India’s monetary policy committee (MPC) on Wednesday voted to cut interest rates in response to a steeper-than-expected fall in inflation, and maintained a neutral policy stance. The decision was in line with a Bloomberg poll of economists where a majority of respondents had forecast a 25-basis-point cut in rates.
Four members voted in favour of a 25-basis-point cut, one member voted for a 50-basis-point cut and one voted for status quo.
Following the decision, the benchmark repo rate stands reduced to 6 percent from 6.25 percent earlier. Accordingly, the reverse repo rate has been pegged down to 5.75 percent.
‘Upside Inflation Risks Waned’
“Some of the upside risks to inflation have either reduced or not materialised. Consequently, some space has opened up for monetary policy accommodation, given the dynamics of the output gap,” the policy statement said.
Noting, however, that the trajectory of inflation in the baseline projection is expected to rise from current lows, the MPC decided to keep the policy stance neutral and to watch incoming data. The MPC remains focused on its commitment to keeping headline inflation close to 4 percent on a durable basis.RBI Policy Statement
The rate cut follows a drop in retail inflation to a level below the mandated range of 2-6 percent . Consumer price inflation fell to 1.54 percent in June, driven down by both food prices and softer core inflation. As per the monetary policy framework, the MPC has a mandate to maintain inflation in a band of 4 percent (+/- 2 percent).

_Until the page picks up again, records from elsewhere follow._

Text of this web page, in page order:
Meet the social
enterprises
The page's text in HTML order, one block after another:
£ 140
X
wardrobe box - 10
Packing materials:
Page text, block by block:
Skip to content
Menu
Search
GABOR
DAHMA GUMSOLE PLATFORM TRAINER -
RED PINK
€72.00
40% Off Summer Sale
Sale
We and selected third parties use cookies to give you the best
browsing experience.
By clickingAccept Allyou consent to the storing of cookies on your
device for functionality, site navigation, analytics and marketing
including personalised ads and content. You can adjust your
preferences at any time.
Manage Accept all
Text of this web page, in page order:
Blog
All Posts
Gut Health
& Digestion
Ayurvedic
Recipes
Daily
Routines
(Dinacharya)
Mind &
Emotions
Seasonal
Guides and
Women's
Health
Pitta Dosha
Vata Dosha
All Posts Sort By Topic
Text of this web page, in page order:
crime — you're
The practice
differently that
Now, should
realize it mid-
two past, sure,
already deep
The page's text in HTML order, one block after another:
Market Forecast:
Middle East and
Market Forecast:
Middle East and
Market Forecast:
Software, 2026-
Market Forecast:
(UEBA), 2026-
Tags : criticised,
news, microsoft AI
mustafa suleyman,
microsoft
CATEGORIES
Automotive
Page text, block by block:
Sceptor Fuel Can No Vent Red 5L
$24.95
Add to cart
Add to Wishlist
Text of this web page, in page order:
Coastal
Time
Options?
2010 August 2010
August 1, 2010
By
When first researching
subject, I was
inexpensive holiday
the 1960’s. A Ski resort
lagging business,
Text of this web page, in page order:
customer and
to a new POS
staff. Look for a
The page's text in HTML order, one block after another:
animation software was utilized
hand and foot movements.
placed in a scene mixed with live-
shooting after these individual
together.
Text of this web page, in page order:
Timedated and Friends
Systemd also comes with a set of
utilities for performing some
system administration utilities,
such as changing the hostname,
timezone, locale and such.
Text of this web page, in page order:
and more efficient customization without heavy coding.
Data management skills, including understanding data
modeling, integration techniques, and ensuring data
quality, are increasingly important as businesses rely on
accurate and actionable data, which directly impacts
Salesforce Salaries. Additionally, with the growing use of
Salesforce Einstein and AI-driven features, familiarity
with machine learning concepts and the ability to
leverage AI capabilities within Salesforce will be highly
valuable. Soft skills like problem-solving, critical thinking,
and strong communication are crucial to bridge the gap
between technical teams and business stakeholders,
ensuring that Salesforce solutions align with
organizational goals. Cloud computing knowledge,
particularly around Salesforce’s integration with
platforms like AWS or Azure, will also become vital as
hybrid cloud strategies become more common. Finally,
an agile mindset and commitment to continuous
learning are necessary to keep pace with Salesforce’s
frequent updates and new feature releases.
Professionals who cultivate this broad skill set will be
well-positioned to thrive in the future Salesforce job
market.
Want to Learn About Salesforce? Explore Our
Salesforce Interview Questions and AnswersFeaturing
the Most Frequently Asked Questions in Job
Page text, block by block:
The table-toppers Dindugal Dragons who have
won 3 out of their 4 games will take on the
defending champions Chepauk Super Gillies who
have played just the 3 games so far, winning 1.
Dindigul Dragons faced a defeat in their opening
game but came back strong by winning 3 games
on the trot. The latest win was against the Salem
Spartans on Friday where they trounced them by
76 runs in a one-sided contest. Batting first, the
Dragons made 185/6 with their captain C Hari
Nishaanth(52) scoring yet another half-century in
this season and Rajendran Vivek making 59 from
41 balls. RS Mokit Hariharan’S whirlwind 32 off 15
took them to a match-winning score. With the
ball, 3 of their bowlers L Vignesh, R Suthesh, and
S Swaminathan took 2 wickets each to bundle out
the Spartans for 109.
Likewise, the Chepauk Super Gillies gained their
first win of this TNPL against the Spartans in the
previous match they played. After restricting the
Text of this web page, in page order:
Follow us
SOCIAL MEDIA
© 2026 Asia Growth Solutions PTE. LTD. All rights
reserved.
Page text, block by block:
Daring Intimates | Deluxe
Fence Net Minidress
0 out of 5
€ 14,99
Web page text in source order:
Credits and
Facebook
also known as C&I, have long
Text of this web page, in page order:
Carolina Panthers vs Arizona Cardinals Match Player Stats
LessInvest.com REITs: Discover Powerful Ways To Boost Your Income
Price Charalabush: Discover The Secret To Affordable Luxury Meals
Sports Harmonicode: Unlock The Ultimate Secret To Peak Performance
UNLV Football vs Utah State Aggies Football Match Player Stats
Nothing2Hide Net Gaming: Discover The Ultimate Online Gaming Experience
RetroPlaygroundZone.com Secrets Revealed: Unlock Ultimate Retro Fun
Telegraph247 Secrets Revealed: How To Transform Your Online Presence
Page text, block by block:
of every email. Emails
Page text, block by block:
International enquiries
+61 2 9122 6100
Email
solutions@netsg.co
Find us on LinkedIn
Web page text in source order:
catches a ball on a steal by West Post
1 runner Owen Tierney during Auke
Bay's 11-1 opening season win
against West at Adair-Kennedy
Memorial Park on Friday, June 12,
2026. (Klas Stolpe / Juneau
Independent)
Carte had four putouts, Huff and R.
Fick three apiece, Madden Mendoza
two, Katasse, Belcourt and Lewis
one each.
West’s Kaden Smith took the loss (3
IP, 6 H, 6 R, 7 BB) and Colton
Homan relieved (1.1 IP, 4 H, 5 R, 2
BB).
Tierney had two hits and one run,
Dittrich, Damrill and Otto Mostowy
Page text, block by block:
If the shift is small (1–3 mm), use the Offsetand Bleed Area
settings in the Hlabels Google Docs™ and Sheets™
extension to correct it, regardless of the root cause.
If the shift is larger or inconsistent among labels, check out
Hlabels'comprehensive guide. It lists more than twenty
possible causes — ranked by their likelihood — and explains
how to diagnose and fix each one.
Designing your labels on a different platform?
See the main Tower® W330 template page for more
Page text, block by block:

To be sure, the MPC does not need to react to one month’s inflation. However, a number of analysts have suggested that recent trends point to a structural decline in inflation.

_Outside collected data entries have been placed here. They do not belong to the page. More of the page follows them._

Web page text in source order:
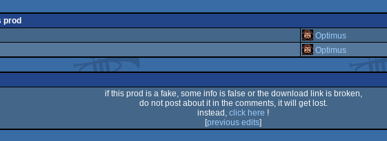
prod
Optimus
Optimus
if this prod is a fake, some info is false or the download link is broken,
do not post about it in the comments, it will get lost.
instead, click here !
[previous edits]
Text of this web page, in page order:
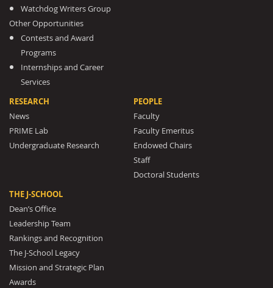
Watchdog Writers Group
Other Opportunities
Contests and Award
Programs
Internships and Career
Services
RESEARCH
News
PRIME Lab
Undergraduate Research
PEOPLE
Faculty
Faculty Emeritus
Endowed Chairs
Staff
Doctoral Students
THE J-SCHOOL
Dean’s Office
Leadership Team
Rankings and Recognition
The J-School Legacy
Mission and Strategic Plan
Awards
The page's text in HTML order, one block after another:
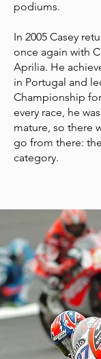
podiums.
In 2005 Casey
once again with
Aprilia. He
in Portugal and
Championship
every race, he
mature, so there
go from there:
category.
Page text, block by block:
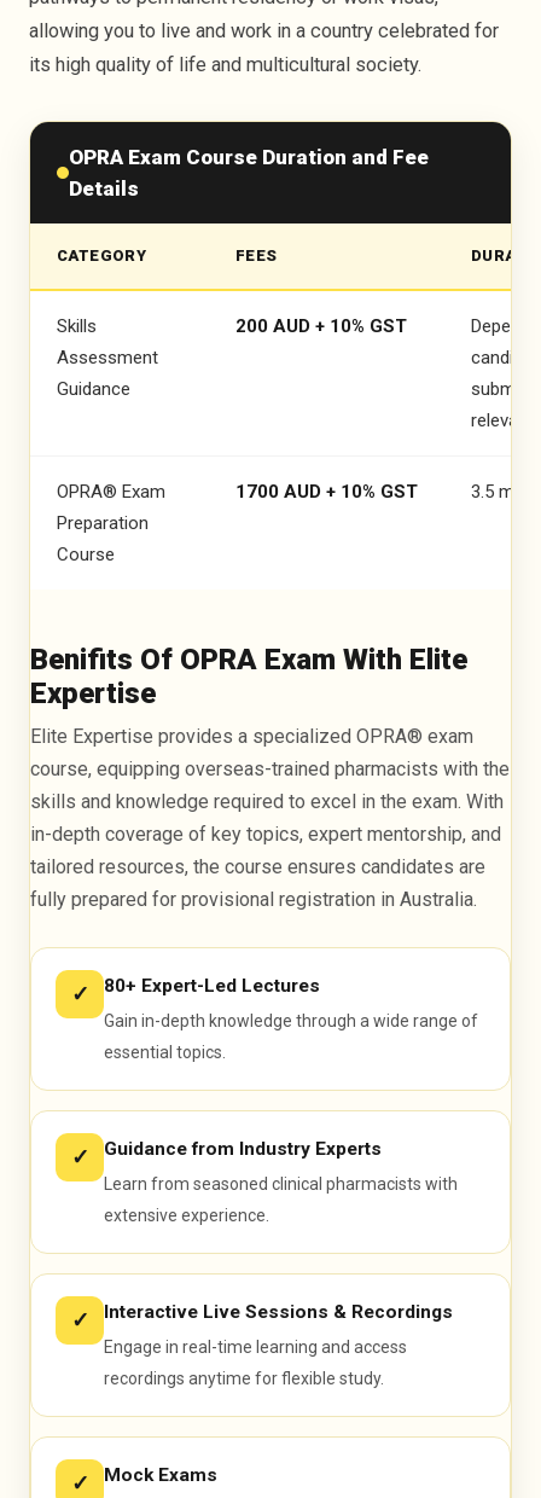
OPRA PASSED
Riya Parveen
OPRA PASSED
Rhodah Musonda
OPRA PASSED
allowing you to live and work in a country celebrated for
its high quality of life and multicultural society.
OPRA Exam Course Duration and Fee
Details
CATEGORY FEES
Skills
Assessment
Guidance
200 AUD + 10% GST
relevant
OPRA® Exam
Preparation
Course
1700 AUD + 10% GST 3.5
Benifits Of OPRA Exam With Elite
Expertise
Elite Expertise provides a specialized OPRA® exam
course, equipping overseas-trained pharmacists with the
skills and knowledge required to excel in the exam. With
in-depth coverage of key topics, expert mentorship, and
tailored resources, the course ensures candidates are
fully prepared for provisional registration in Australia.
✓ 80+ Expert-Led Lectures
Gain in-depth knowledge through a wide range of
essential topics.
✓ Guidance from Industry Experts
Learn from seasoned clinical pharmacists with
extensive experience.
✓ Interactive Live Sessions & Recordings
Engage in real-time learning and access
recordings anytime for flexible study.
✓ Mock Exams
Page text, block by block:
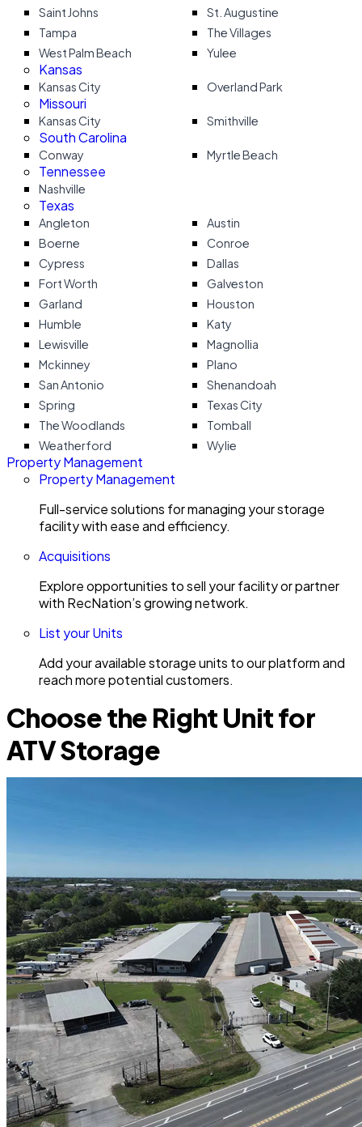
Saint Johns
St. Augustine
Tampa
The Villages
West Palm Beach
Yulee
Kansas
Kansas City Overland Park
Missouri
Kansas City Smithville
South Carolina
Conway Myrtle Beach
Tennessee
Nashville
Texas
Angleton
Austin
Boerne
Conroe
Cypress
Dallas
Fort Worth
Galveston
Garland
Houston
Humble
Katy
Lewisville
Magnollia
Mckinney
Plano
San Antonio
Shenandoah
Spring
Texas City
The Woodlands
Tomball
Weatherford
Wylie
Property Management
Property Management
Full-service solutions for managing your storage
facility with ease and efficiency.
Acquisitions
Explore opportunities to sell your facility or partner
with RecNation’s growing network.
List your Units
Add your available storage units to our platform and
reach more potential customers.
Choose the Right Unit for
ATV Storage
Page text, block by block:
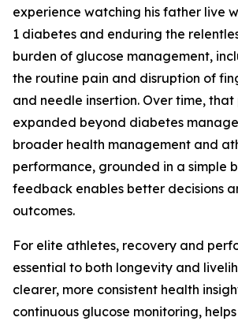
experience watching his father live
1 diabetes and enduring the
burden of glucose management,
the routine pain and disruption of
and needle insertion. Over time, that
expanded beyond diabetes
broader health management and
performance, grounded in a simple
feedback enables better decisions
outcomes.
For elite athletes, recovery and
essential to both longevity and
clearer, more consistent health
continuous glucose monitoring,
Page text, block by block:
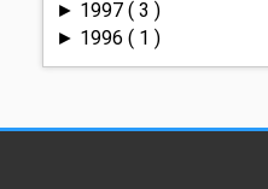
► 1997( 3 )
► 1996( 1 )
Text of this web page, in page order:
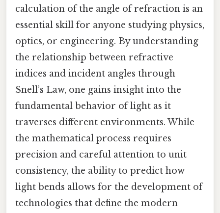
calculation of the angle of refraction is an
essential skill for anyone studying physics,
optics, or engineering. By understanding
the relationship between refractive
indices and incident angles through
Snell’s Law, one gains insight into the
fundamental behavior of light as it
traverses different environments. While
the mathematical process requires
precision and careful attention to unit
consistency, the ability to predict how
light bends allows for the development of
technologies that define the modern

Excess supply conditions continue to push down prices of pulses and keep those of cereals in check. The MPC will continue monitoring movements in inflation to ascertain if recent soft readings are transient or if a more durable disinflation is underway.
“Inflation expected to rise from current lows going ahead. Farm loan waiver, GST, pay hikes are risks,” RBI Governor Urjit Patel said while addressing the media after the policy announcement.
Projections Unchanged
The central bank made no change in its projections for the current fiscal. The forecast for gross value added growth for the fiscal 2017-18 has been maintained at 7.3 percent.
There is an urgent need to invigorate private investment and remove bottlenecks. Working to resolve large corporate loans.
Growth indicators, which have weakened, added to calls for a rate cut. GDP growth for the March-ended quarter slipped to 6.1 percent. High frequency indicators like growth in core sector industries and the manufacturing purchasing managers’ index have are also pointing to some volatility in the economy.
Policy Rate Transmission
On new lending, the transmission in policy rate has been much stronger, especially in segments where there is high competition, Patel said. The part of the loan portfolio that is tied up on account of base rate the transmission has been slower, he added.
Given the prevailing liquidity scenario, there is scope for banks to reduce lending for those segments that have not gained the benefit.Urjit Patel, RBI Governor
Experience With MCLR Not ‘Entirely Satisfactory’: Viral Acharya
The experience with marginal cost of funds based lending rates has not been “entirely satisfactory,” according to Acharya. The RBI has constituted a study group to determine whether bank lending rate can be linked to market determined benchmarks, he told reporters at the policy press conference. The report will be submitted by September.
The RBI will also introduce final guidelines for triparite repo – is a type of repo transaction where a third entity called a Tri-party Agent will act as an intermediary, Acharya said. This agent will facilitate services like collateral selection, payment and settlement, custody and management. The introduction of tripartite repo was part of the recommendations of the HR Khan committee report on development of corporate bond market.
Market Reaction
Following the policy announcement, the yield on the 6.79 percent 2027 government bond rose 3 basis points to 6.47 percent. The rupee strengthened by 0.6 percent to 63.730 against the dollar. The benchmark Nifty 50, however, extended losses even though the policy decision was along expected lines.